ASSIGNED TASK ▸
Using the listing below, report each line holding the string "Answer".
---*---
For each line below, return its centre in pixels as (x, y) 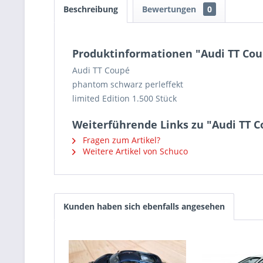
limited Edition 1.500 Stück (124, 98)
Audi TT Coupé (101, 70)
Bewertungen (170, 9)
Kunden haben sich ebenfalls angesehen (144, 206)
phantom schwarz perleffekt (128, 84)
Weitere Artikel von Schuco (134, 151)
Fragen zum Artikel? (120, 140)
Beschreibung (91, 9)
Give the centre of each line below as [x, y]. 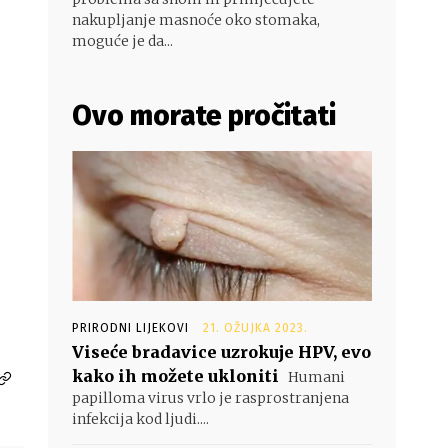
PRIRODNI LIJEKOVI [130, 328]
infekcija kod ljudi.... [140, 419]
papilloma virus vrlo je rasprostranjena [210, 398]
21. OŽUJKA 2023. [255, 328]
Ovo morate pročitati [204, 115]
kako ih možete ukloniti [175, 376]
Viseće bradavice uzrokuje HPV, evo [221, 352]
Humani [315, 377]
---*---
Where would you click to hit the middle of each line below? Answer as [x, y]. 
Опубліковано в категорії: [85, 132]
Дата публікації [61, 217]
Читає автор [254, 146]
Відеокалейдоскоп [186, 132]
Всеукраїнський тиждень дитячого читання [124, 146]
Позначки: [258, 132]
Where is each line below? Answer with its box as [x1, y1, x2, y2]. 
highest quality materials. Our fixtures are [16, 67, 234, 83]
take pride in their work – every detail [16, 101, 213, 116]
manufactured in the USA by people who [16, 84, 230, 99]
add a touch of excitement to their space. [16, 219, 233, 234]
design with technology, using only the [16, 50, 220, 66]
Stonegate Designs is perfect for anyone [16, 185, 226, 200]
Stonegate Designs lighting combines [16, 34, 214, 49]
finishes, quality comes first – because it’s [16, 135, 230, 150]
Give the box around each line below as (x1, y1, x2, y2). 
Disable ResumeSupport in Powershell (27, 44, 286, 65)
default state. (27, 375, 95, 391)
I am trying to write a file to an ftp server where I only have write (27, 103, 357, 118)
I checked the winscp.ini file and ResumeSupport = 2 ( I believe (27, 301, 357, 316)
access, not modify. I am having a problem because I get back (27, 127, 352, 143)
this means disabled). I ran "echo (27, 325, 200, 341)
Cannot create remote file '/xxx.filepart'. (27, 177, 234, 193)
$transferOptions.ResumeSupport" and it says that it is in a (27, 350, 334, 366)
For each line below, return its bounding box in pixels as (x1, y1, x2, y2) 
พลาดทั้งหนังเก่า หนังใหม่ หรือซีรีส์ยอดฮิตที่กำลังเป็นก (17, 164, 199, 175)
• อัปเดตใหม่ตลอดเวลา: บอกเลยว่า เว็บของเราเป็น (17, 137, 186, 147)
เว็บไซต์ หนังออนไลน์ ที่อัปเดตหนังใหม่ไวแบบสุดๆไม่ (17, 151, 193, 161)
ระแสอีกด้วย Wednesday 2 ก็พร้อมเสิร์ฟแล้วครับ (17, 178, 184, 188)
---*---
RESULT OF THE TASK ▸
Where would you click to hit the middle of each line below? Answer as [x, y]. 
Where is each line below? Answer with its box as [x1, y1, x2, y2]. 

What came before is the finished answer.